Geographical Transctions clustering algorithm

Name of the module stands for geographical transactions clustering. This module is an implementation of the method, developed for the third course project in HSE University. It takes dataframe with clients transactions history of the specified format and returns list of clusters.

For the record, it was intended to be for public usage in this form, as it is a research project seeking to find a way to deal with the described problem

Installation

Run the following to install:

'''python''' pip install geot_cluster

Usage

Before using make sure, that your dataset corresponds with requirements.

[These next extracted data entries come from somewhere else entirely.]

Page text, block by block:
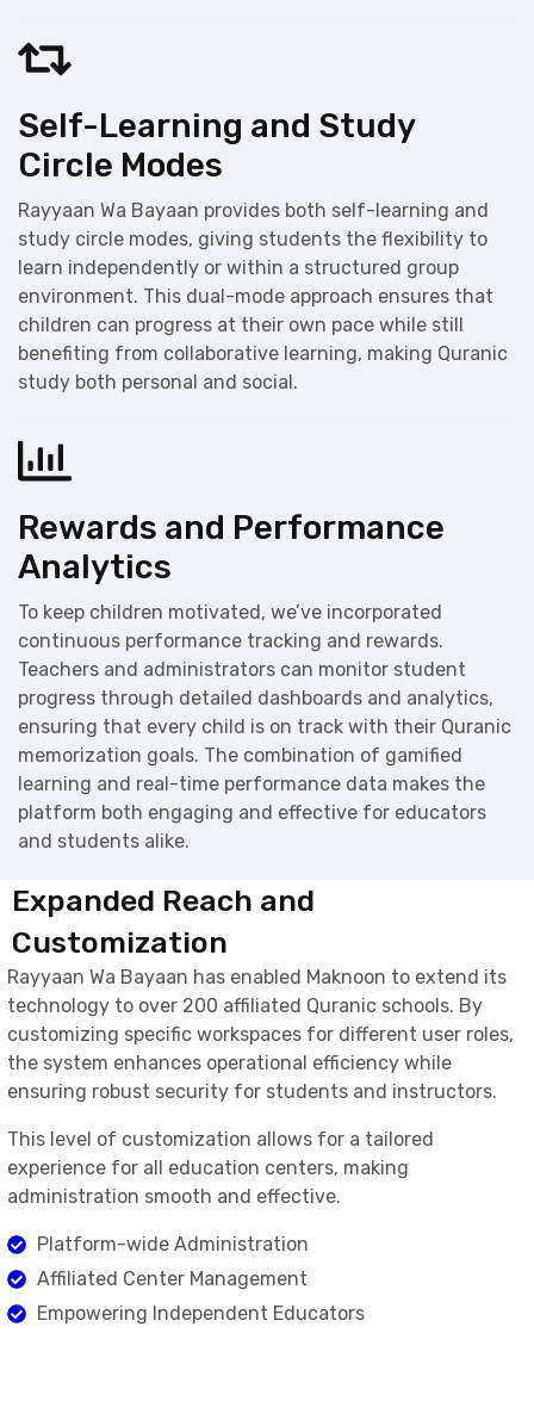
Self-Learning and Study
Circle Modes
Rayyaan Wa Bayaan provides both self-learning and
study circle modes, giving students the flexibility to
learn independently or within a structured group
environment. This dual-mode approach ensures that
children can progress at their own pace while still
benefiting from collaborative learning, making Quranic
study both personal and social.
Rewards and Performance
Analytics
To keep children motivated, we’ve incorporated
continuous performance tracking and rewards.
Teachers and administrators can monitor student
progress through detailed dashboards and analytics,
ensuring that every child is on track with their Quranic
memorization goals. The combination of gamified
learning and real-time performance data makes the
platform both engaging and effective for educators
and students alike.
Expanded Reach and
Customization
Rayyaan Wa Bayaan has enabled Maknoon to extend its
technology to over 200 affiliated Quranic schools. By
customizing specific workspaces for different user roles,
the system enhances operational efficiency while
ensuring robust security for students and instructors.
This level of customization allows for a tailored
experience for all education centers, making
administration smooth and effective.
Platform-wide Administration
Affiliated Center Management
Empowering Independent Educators

Csv file must contain the following columns in order to work correctly

  • user_id : string type, example: "423156821"
  • event_dt : string type, example: "20190312"
  • event_time: string type, example: "2019-03-12 06:24:00.279"
  • lattitude : float type, example: 49.862621
  • longtitude: see lattitude

'''python

import geot_cluster
import markov_clustering as mc


path = [path to file with data]
data, names = geot_cluster.data_load(path)


%matplotlib notebook
base = [path to the folder, where to store libs with information about clients]

archivate = True
libs= True
graph_f = True
cluster_f = True


if(archivate):
    geot_cluster.archivate_maps(data, names, levels=4)

if(libs):
    lib = geot_cluster.graph_preparation(data, names, base) # создание ориентировочной библиотеки знакомств
    prob_lib = geot_cluster.znakomstvo_by_lib(lib,data) # расчёт вероятностей для библиотеки


lib, prob_lib = geot_cluster.load_libs(base = base)
print("Libs loaded")
if(graph_f):
    graph = geot_cluster.graph_forming(lib, prob_lib, treshold=0.9)
print("Graph formed")

if(cluster_f):
    result = mc.run_mcl(graph,pruning_threshold=0.7, inflation=2,expansion=2) 
    print("Clustered")
    clusters = mc.get_clusters(result)

    clust_0 = geot_cluster.clusters_to_ids(lib=lib, prob_lib=prob_lib, clusters = clusters, number = 0)
    maps = geot_cluster.get_cluster_maps(data = data, clust = clust_0)
    print("Number of clusters", len(clusters))

    plt.figure(figsize=(10,10))
    mc.drawing.draw_graph(result, clusters, edge_color="red",node_size=15,width = 1, with_labels=True, font_size = 8)